Community is the heroin to Breaking Bad and Game of Thrones' crack, Adventure Time's ecstasy and Big Bang Theory's Pritt Stick in a sandwich bag. All other shows are just a gateway to this end point. I've raved a little too long about how great Community is (did I mention how great it is!?) but in all seriousness it's not like other shows. It's so meta it hurts and the references come thicker and faster than is possible to keep up, meaning you spend most of each episode trying to remember where you saw that last thing from.

community abed alien
Tron?
So when you go back to normal TV or film, you realise you're thinking "I remember when they referenced that...oo, I should go watch more." That's a cycle that's hard to break out of.


Friends


Remember back in the late nineties/early noughties when everyone watched Friends and we all insisted we could fit our own band of unholy misfits into that group dynamic?

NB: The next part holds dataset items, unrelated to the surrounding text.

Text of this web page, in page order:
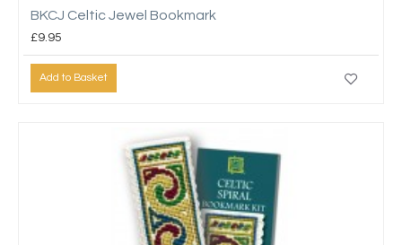
BKCJ Celtic Jewel Bookmark
£9.95
Add to Basket
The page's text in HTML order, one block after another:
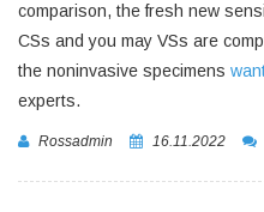
comparison, the fresh new
CSs and you may VSs are
the noninvasive specimens
experts.
Rossadmin 16.11.2022
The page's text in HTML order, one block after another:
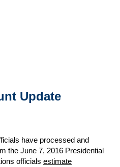
RELEASE
Update
have processed and
the June 7, 2016 Presidential
officials estimate
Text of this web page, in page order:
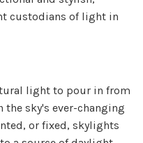
custodians of light in
light to pour in from
sky's ever-changing
or fixed, skylights
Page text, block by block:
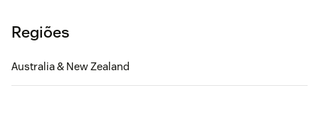
Regiões
Australia & New Zealand
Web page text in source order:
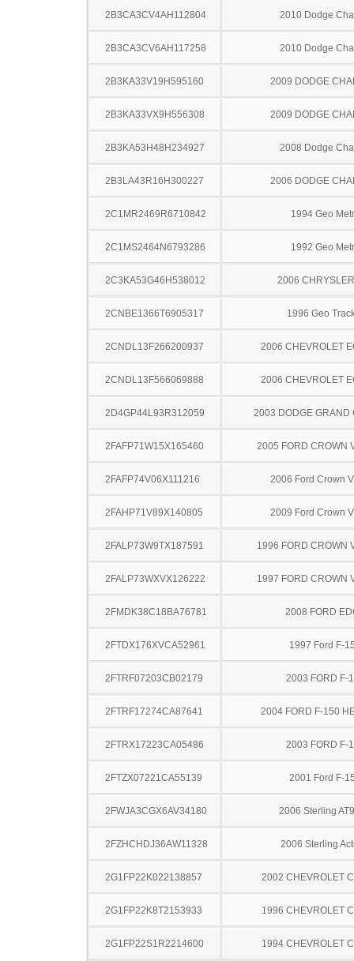
2B3CA3CV4AH112804 2010 Dodge
2B3CA3CV6AH117258 2010 Dodge
2B3KA33V19H595160 2009 DODGE
2B3KA33VX9H556308 2009 DODGE
2B3KA53H48H234927 2008 Dodge
2B3LA43R16H300227 2006 DODGE
2C1MR2469R6710842 1994 Geo
2C1MS2464N6793286 1992 Geo
2C3KA53G46H538012 2006
2CNBE1366T6905317 1996 Geo
2CNDL13F266200937 2006 CHEVROLET
2CNDL13F566069888 2006 CHEVROLET
2D4GP44L93R312059 2003 DODGE GRAND
2FAFP71W15X165460 2005 FORD CROWN
2FAFP74V06X111216 2006 Ford Crown
2FAHP71V89X140805 2009 Ford Crown
2FALP73W9TX187591 1996 FORD CROWN
2FALP73WXVX126222 1997 FORD CROWN
2FMDK38C18BA76781 2008 FORD
2FTDX176XVCA52961 1997 Ford F-
2FTRF07203CB02179 2003 FORD F-
2FTRF17274CA87641 2004 FORD F-150
2FTRX17223CA05486 2003 FORD F-
2FTZX07221CA55139 2001 Ford F-
2FWJA3CGX6AV34180 2006 Sterling
2FZHCHDJ36AW11328 2006 Sterling
2G1FP22K022138857 2002 CHEVROLET
2G1FP22K8T2153933 1996 CHEVROLET
2G1FP22S1R2214600 1994 CHEVROLET

Suzie was Monica because she has to have everything on her plate organised by the visible light spectrum and Craig was Joey because his parents dropped him as a baby. Jim was Ted from How I Met Your Mother because he's a dick and he's not allowed in our group any more after selling Craig's car for drug pizza money.

ted how i met your mother
Fuck you, Jim/Ted.
You can't do that with Community. No, not because any of the characters are particularly unique; hell, the show actually actively makes fun of the fact that the group is an ideally selected group of misfits that cover every necessary sitcom tick-box. You can't compare your friends to the characters in Community because your friends aren't good enough. Observe:


Troy and Abed have the single most adorable bromance in the history of everything cute, ever. No real life pairing of man, woman or beast can possibly live up to that. Sadly that does mean that, just like comparing your sex life to German shizer orgy porn, your friends no longer meet the high standards of friendship that have been set by not just this pair, but the whole group. Would your friends hold a Dungeons and Dragons tournament just to help a depressed fat guy learn to believe in himself again? I didn't think so.

community chang dark elf
Although I'm sure some of our friends can be just as creepy.
Speaking of sex...


Sex


Hey, guess what's fun. Sex. I know right? It's great, free (usually) and best enjoyed with others. What's not to love?

chlamydia smear
Chlamydia.
That said, I made a huge mistake. I thought it would be really nice for myself and my lovely girlfiend to have yet another TV show that we could watch together. Sadly she's almost as geeky as me, although in a more cute-geeky way rather than angrily-passionate-geeky way, which means she has fallen in love with Community. Hard. Heh, hard.

This leaves us with quite a dilemma. Amongst our busy work schedule, we only have so much time to spare for extra-curricular activities, which means we often have a difficult decision to make. Community or shaggen?

community troy shock
Choose!
I'll leave you to guess which one usually wins out. I have to go take a cold shower and order Season 3.